• Task goal
Return exactly the lines from the "Web page text" line through the last line of the entries below. Include no pictures.

• Data for this task

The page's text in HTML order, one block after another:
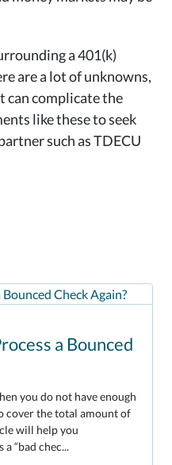
a 401(k)
are a lot of unknowns,
can complicate the
like these to seek
such as TDECU
a Bounced
you do not have enough
cover the total amount of
will help you
“bad chec...
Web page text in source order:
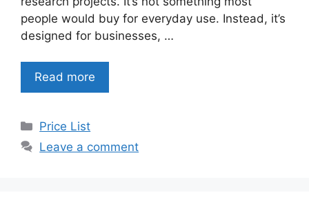
people would buy for everyday use. Instead, it’s
designed for businesses, …
Read more
Categories
Price List
Leave a comment
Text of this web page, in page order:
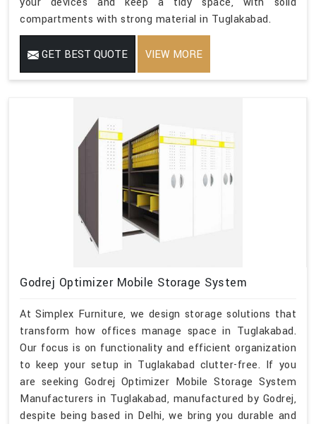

• Written answer
Web page text in source order:
people would buy for everyday use. Instead, it’s
designed for businesses, …
Read more
Categories
Price List
Leave a comment
Text of this web page, in page order:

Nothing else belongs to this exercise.